Bei Stichprobenerhebungen stellt sich die Frage, wie groß die Stichprobe sein muss, um hinreichend sichere Ergebnisse / Aussagen bzgl. der Grundgesamtheit zu erhalten.

Im Falle einer Normalverteilung hängt der erforderliche Stichprobenumfang von 3 Faktoren ab:

  • Standardabweichung der Grundgesamtheit,
  • angestrebtes Konfidenzniveau und
  • zugelassene Fehlergrenze.

Alternative Begriffe: sample size.

Beispiel

Beispiel: Stichprobenumfang berechnen

Das Landesamt für Statistik in Bayern möchte die Durchschnittsgröße seiner männlichen Einwohner anhand einer Zufallsstichprobe schätzen.

Als Fehlergrenze werden 1 cm festgelegt, das Konfidenzniveau sei 95 % und aufgrund vergleichbarer Untersuchungen in anderen Bundesländern geht man davon aus, dass die Körpergröße der Männer einer Normalverteilung mit einer Standardabweichung von 2 cm unterliegt.

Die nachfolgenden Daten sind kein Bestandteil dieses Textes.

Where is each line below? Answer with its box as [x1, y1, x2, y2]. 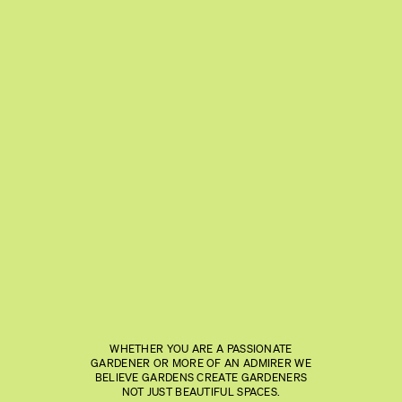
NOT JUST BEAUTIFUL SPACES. [121, 383, 281, 399]
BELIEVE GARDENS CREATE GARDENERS [94, 369, 308, 385]
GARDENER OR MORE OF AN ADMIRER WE [91, 354, 311, 371]
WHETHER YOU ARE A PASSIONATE [109, 340, 293, 356]

Wie groß muss die Stichprobe sein?

Formel für Stichprobenumfang

Der Stichprobenumfang kann mit folgender Formel berechnet werden:

Stichprobenumfang >= [(1,96 × 2,0) / 1,0]2 = 15,37 = 16 (immer aufgerundet).

Dabei ist 1,96 der z-Wert, der sich für das angestrebte Konfidenzniveau von 95 % aus der Standardnormalverteilung ergibt, 2,0 (cm) ist die Standardabweichung und 1,0 (cm) ist die Fehlergrenze.

Der Stichprobenumfang müsste also mindestens 16 betragen. Würden die 16 Körpergrößen der Stichprobe aufaddiert und durch 16 geteilt, erhielte man den Mittelwert, z.B. 1,80 m.

Unter Angabe der Fehlergrenze und des Konfidenzniveaus könnte man sagen: Mit einer Wahrscheinlichkeit von 95 % ist die durchschnittliche Körpergröße 180 cm +/- 1 cm (liegt also im Intervall 1,79 bis 1,81 m).

Aufgrund der Quadrierung in der Formel wirken sich Änderungen der Parameter überproportional aus: wäre die Standardabweichung mit 4 cm statt 2 cm doppelt so hoch, würde sich der Stichprobenumfang auf 62 fast vervierfachen; ebenso, wenn man die Fehlergrenze von 1,0 cm auf 0,5 cm halbieren würde.